Wrestling with Growth, Equity, and Sustainability

A historic summit with Denver mayors about responsible growth, and a take-to-the-streets protest of gentrification in the city, suggest the need for a better conversation about today’s challenges to urban sustainability.

8 minute read

January 3, 2018, 11:00 AM PST

By Dean Saitta


Gentrification Protest

Paulafedyk / Wikimedia Commons

This post is inspired by a historic convening of Denver’s last four mayors for a keynote panel discussion at the 2017 Sustainable Denver Summit held on December 5, 2017. The summit’s theme was "Growing Responsibly." This annual event set new attendance records, indicating that urban sustainability is a topic of great interest here in one of America's fastest growing cities. Ten days earlier, a take-to-the-streets protest of the gentrification accompanying that growth dramatically underscored the sustainability issues at stake. First the mayoral panel; then the anti-gentrification protest.

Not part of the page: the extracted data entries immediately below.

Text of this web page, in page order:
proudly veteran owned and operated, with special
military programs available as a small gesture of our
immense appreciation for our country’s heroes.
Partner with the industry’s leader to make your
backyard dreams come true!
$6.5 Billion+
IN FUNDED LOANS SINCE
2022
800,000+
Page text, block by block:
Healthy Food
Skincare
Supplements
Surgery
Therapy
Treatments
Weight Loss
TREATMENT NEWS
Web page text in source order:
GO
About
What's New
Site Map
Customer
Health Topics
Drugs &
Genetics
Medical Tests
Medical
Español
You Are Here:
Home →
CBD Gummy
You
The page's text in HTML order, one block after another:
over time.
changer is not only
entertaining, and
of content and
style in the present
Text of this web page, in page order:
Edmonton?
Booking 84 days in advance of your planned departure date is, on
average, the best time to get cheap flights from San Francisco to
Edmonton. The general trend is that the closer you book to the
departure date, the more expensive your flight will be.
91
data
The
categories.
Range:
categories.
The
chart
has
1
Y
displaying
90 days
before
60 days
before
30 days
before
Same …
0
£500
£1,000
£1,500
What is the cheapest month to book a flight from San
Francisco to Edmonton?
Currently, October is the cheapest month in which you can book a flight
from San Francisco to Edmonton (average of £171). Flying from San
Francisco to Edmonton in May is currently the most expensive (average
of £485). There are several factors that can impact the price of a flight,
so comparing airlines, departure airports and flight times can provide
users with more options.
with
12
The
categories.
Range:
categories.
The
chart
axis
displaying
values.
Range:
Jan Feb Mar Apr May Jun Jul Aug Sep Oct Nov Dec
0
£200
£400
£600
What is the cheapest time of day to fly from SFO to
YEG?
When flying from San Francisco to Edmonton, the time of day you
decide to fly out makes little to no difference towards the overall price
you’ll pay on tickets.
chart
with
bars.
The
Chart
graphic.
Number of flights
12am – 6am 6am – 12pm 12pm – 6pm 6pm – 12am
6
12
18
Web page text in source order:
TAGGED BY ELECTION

Federico Peña served as Denver’s mayor from 1983-1991. He was the first Hispanic elected to that office. Wellington Webb, the first African American mayor, followed in 1991-2003. John Hickenlooper, now Colorado Governor, served from 2003-2011. The current mayor, Michael Hancock, has been in office since 2011. Each of the mayors was asked to summarize their vision for the city. Each was eager to agree that their vision dovetailed with those of the three others.

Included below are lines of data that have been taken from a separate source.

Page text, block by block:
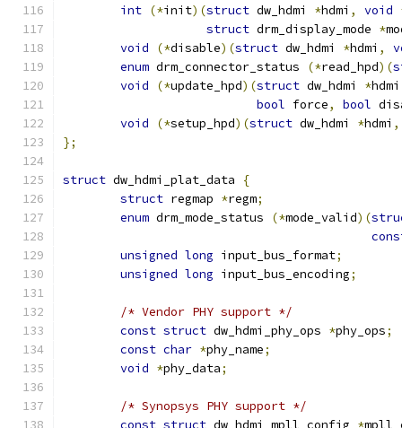
int (*init)(struct dw_hdmi *hdmi , void
struct drm_display_mode *
void
(*disable)(struct dw_hdmi *hdmi ,
enum drm_connector_status (*read_hpd)(
void
(*update_hpd)(struct dw_hdmi *hdmi
bool force, bool
void
(*setup_hpd)(struct dw_hdmi *hdmi ,
};
struct dw_hdmi_plat_data
{
struct regmap *regm;
enum drm_mode_status (*mode_valid)(
unsigned long input_bus_format;
unsigned long input_bus_encoding;
/* Vendor PHY support */
const struct dw_hdmi_phy_ops *phy_ops;
const char *phy_name;
void *phy_data;
/* Synopsys PHY support */
const struct dw_hdmi_mpll_config *
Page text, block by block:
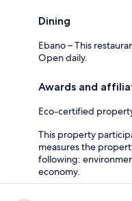
Dining
Ebano – This
Open daily.
Awards and
Eco-certified
This property
measures the
following:
economy.
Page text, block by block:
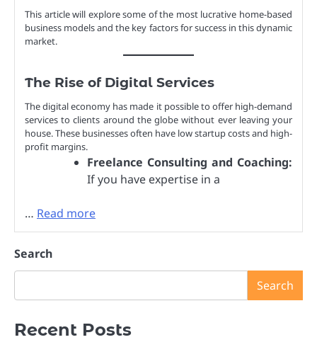
This article will explore some of the most lucrative home-based
business models and the key factors for success in this dynamic
market.
The Rise of Digital Services
The digital economy has made it possible to offer high-demand
services to clients around the globe without ever leaving your
house. These businesses often have low startup costs and high-
profit margins.
Freelance Consulting and Coaching:
If you have expertise in a
… Read more
Search
Search
Recent Posts
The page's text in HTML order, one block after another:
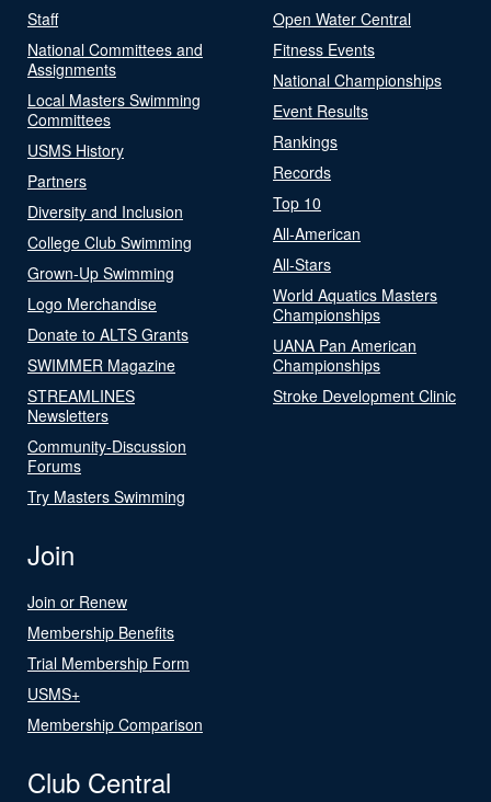
Staff
National Committees and
Assignments
Local Masters Swimming
Committees
USMS History
Partners
Diversity and Inclusion
College Club Swimming
Grown-Up Swimming
Logo Merchandise
Donate to ALTS Grants
SWIMMER Magazine
STREAMLINES
Newsletters
Community-Discussion
Forums
Try Masters Swimming
Open Water Central
Fitness Events
National Championships
Event Results
Rankings
Records
Top 10
All-American
All-Stars
World Aquatics Masters
Championships
UANA Pan American
Championships
Stroke Development Clinic
Join
Join or Renew
Membership Benefits
Trial Membership Form
USMS+
Membership Comparison
Club Central
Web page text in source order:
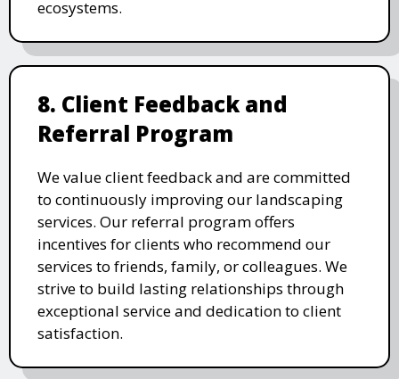
ecosystems.
8. Client Feedback and
Referral Program
We value client feedback and are committed
to continuously improving our landscaping
services. Our referral program offers
incentives for clients who recommend our
services to friends, family, or colleagues. We
strive to build lasting relationships through
exceptional service and dedication to client
satisfaction.
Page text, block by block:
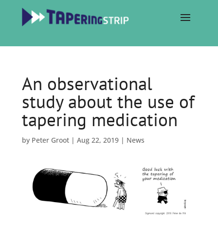
An observational
study about the use of
tapering medication
by Peter Groot| Aug 22, 2019| News
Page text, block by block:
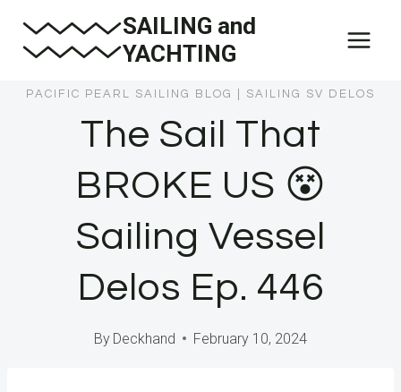
SAILING and
YACHTING
PACIFIC PEARL SAILING BLOG SAILING SV DELOS
The Sail That
BROKE US 😵
Sailing Vessel
Delos Ep. 446
By Deckhand February 10, 2024
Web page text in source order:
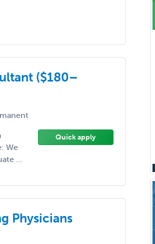
($180–
We
...
Quick apply
Physicians
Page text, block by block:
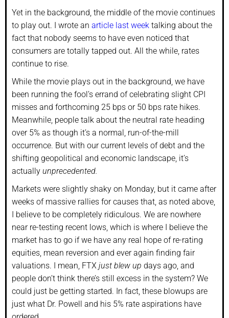
Yet in the background, the middle of the movie continues
to play out. I wrote an article last week talking about the
fact that nobody seems to have even noticed that
consumers are totally tapped out. All the while, rates
continue to rise.
While the movie plays out in the background, we have
been running the fool’s errand of celebrating slight CPI
misses and forthcoming 25 bps or 50 bps rate hikes.
Meanwhile, people talk about the neutral rate heading
over 5% as though it’s a normal, run-of-the-mill
occurrence. But with our current levels of debt and the
shifting geopolitical and economic landscape, it’s
actually unprecedented.
Markets were slightly shaky on Monday, but it came after
weeks of massive rallies for causes that, as noted above,
I believe to be completely ridiculous. We are nowhere
near re-testing recent lows, which is where I believe the
market has to go if we have any real hope of re-rating
equities, mean reversion and ever again finding fair
valuations. I mean, FTX just blew up days ago, and
people don’t think there’s still excess in the system? We
could just be getting started. In fact, these blowups are
just what Dr. Powell and his 5% rate aspirations have
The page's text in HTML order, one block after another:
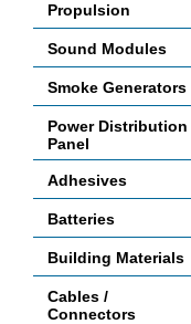
Propulsion
Sound Modules
Smoke Generators
Power Distribution
Panel
Adhesives
Batteries
Building Materials
Cables /
Connectors
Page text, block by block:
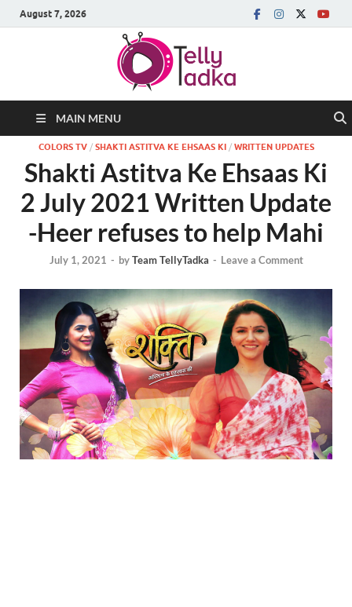
August 7, 2026
MAIN MENU
COLORS TV/ SHAKTI ASTITVA KE EHSAAS KI/ WRITTEN UPDATES
Shakti Astitva Ke Ehsaas Ki
2 July 2021 Written Update
-Heer refuses to help Mahi
July 1, 2021 - byTeam TellyTadka - Leave a Comment
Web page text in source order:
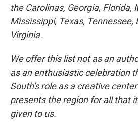
the Carolinas, Georgia, Florida,
Mississippi, Texas, Tennessee,
Virginia.
We offer this list not as an
as an enthusiastic celebration
South's role as a creative
presents the region for all that
given to us.
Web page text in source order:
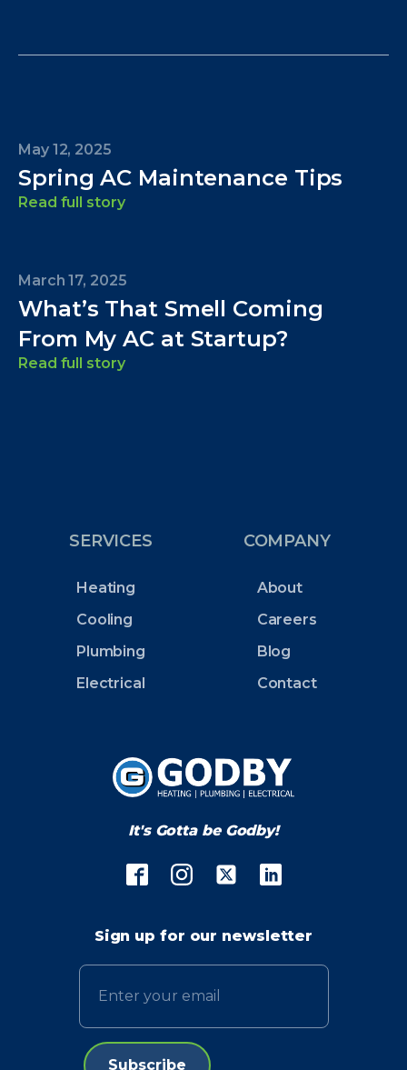
May 12, 2025
Spring AC Maintenance Tips
Read full story
March 17, 2025
What’s That Smell Coming
From My AC at Startup?
Read full story
SERVICES
Heating
Cooling
Plumbing
Electrical
COMPANY
About
Careers
Blog
Contact
It's Gotta be Godby!
Sign up for our newsletter

Denver mayors at the 2017 Sustainable Denver Summit. Left to right: Michael Hancock, Federico Peña, Wellington Webb, and John Hickenlooper. (Image by D. Saitta)

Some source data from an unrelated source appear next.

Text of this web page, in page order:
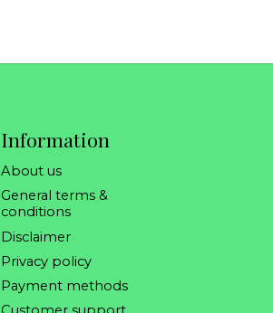
Information
About us
General terms &
conditions
Disclaimer
Privacy policy
Payment methods
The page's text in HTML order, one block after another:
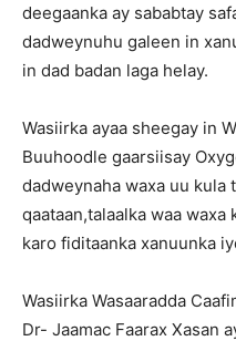
deegaanka ay sababtay
dadweynuhu galeen in
in dad badan laga helay.
Wasiirka ayaa sheegay in
Buuhoodle gaarsiisay
dadweynaha waxa uu kula
qaataan,talaalka waa
karo fiditaanka xanuunka
Wasiirka Wasaaradda
Dr- Jaamac Faarax Xasan
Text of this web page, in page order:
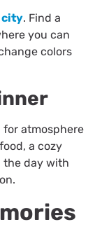
city. Find a
you can
colors
for atmosphere
a cozy
the day with
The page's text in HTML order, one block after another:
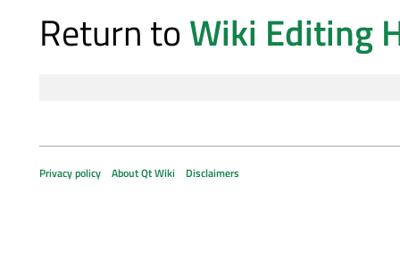
Return toWiki Editing
Privacy policy About Qt Wiki Disclaimers
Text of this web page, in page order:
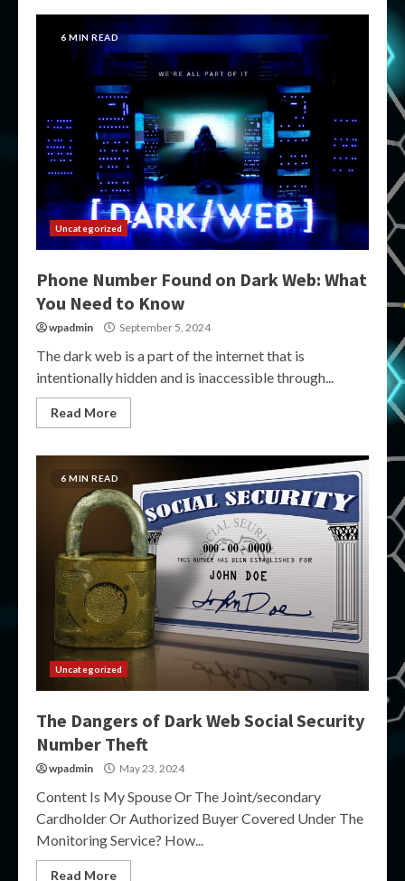
6 MIN READ
Uncategorized
Phone Number Found on Dark Web: What
You Need to Know
wpadmin September 5, 2024
The dark web is a part of the internet that is
intentionally hidden and is inaccessible through...
Read More
6 MIN READ
Uncategorized
The Dangers of Dark Web Social Security
Number Theft
wpadmin May 23, 2024
Content Is My Spouse Or The Joint/secondary
Cardholder Or Authorized Buyer Covered Under The
Monitoring Service? How...
Read More
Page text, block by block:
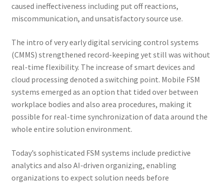
caused ineffectiveness including put off reactions,
miscommunication, and unsatisfactory source use.
The intro of very early digital servicing control systems
(CMMS) strengthened record-keeping yet still was without
real-time flexibility. The increase of smart devices and
cloud processing denoted a switching point. Mobile FSM
systems emerged as an option that tided over between
workplace bodies and also area procedures, making it
possible for real-time synchronization of data around the
whole entire solution environment.
Today’s sophisticated FSM systems include predictive
analytics and also AI-driven organizing, enabling
organizations to expect solution needs before
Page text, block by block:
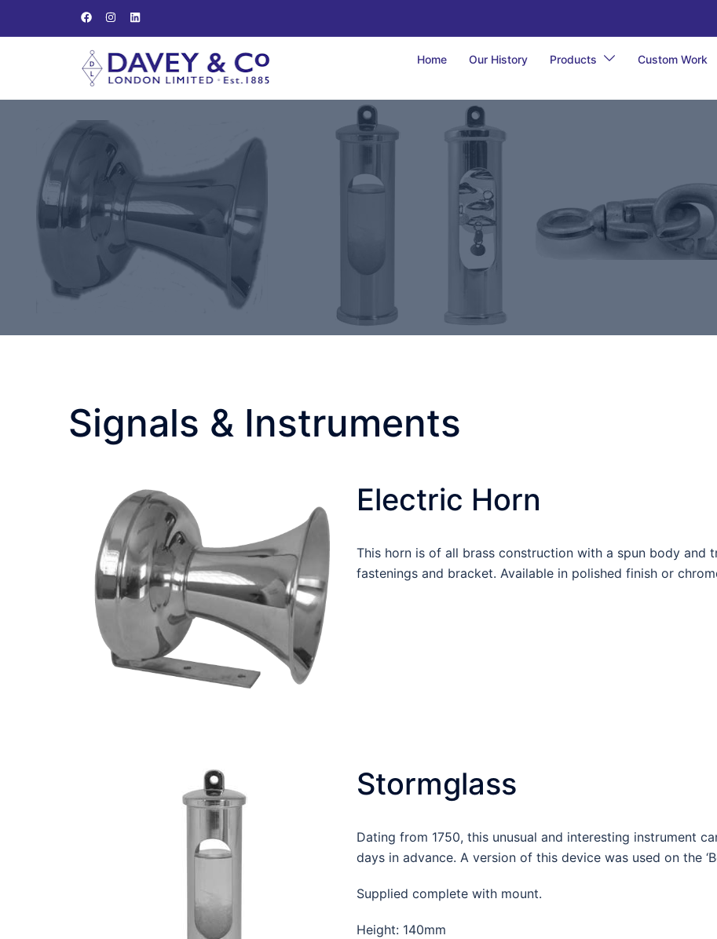
Home Our History Products Custom Work
Signals & Instruments
Electric Horn
This horn is of all brass construction with a spun body and
fastenings and bracket. Available in polished finish or
Stormglass
Dating from 1750, this unusual and interesting instrument
days in advance. A version of this device was used on the
Supplied complete with mount.
Height: 140mm
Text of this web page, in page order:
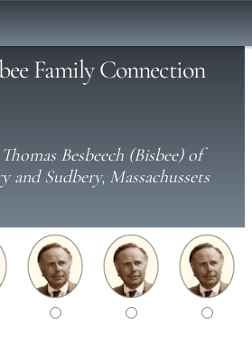
Family Connection
Besbeech (Bisbee) of
and Sudbery, Massachussets
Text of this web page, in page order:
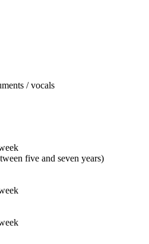
/ vocals
five and seven years)

Mayor Peña framed the essential vision in his campaign slogan: "Imagine a Great City." The slogan has been channeled numerous times, including in the "Imagine a Great Community" billboard that appeared in the Five Points neighborhood just a few years ago (pictured below; more about Five Points later on in this essay). Mayor Peña’s agenda prioritized transportation infrastructure, highlighted by a new Denver International Airport (DIA), and a regional light rail system. Transportation planning, in fact, is a major thread connecting all four mayoral administrations. Peña also brought major league baseball to town, with the new ballpark anchoring revitalization of the historic lower downtown warehouse district.

"Imagine a Great Community," Five Points. (Image by D. Saitta)

Wellington Webb described Mayor Peña as a "transformational" mayor. Mayor Webb built on Peña’s legacy by seeing DIA to completion. His watch coincided with New Urbanist infill projects at the old Stapleton Airport and the de-commissioned Lowry Air Force base. Another highlight of Webb’s years in office was reclamation of land along the South Platte River in central Denver for commercial and residential redevelopment, as well as additional park space. Mayor Webb imagined a city that wouldn’t emulate others, but rather a city that would be a model for others.

Given his history as a pioneering and successful brew pub owner in lower downtown, John Hickenlooper sought to make Denver pro-business. He imagined development around Union Station, Denver's historic train terminal. An explicit mission was to make the city attractive to young people or, as he put it, "not just old white guys." Live music venues and bike trails sprang up, along with many other brew pubs. Governor Hickenlooper reported that on his travels today he’s still asked about how other cities can be more like Denver. His answer always starts with the continuity of mayoral vision and leadership.

The current mayor, Michael Hancock, served on Hickenlooper's city council. Mayor Hancock’s campaign slogan was "We are all Denver," implying that all neighborhoods will matter under his administration. He’s leveraging DIA as an economic powerhouse and boosting "smart city" development around it, as exemplified by the aptly named Peña Station. Hancock is overseeing the build out around Union Station that was imagined by Mayor Hickenlooper, and has made road improvement a top agenda item.

2017 Sustainable Denver Summit. (Image by D. Saitta)

The keynote panel moderator followed up the vision question by asking the mayors about the most critical sustainability challenge going forward. For Hancock, it’s more affordable housing and multi-modal mobility options. For Peña, it’s affordability and mobility as well as diversity: he "doesn’t want Denver to be like San Francisco," a city that has priced non-white folks out of the neighborhoods. Webb urged that we continue to be visionary, while observing the Golden Rule of "do unto urban service providers as you would have them do unto you." Governor Hickenlooper applauded current Smart City initiatives and urged more innovation and education geared to apprenticeship training and skills acquisition.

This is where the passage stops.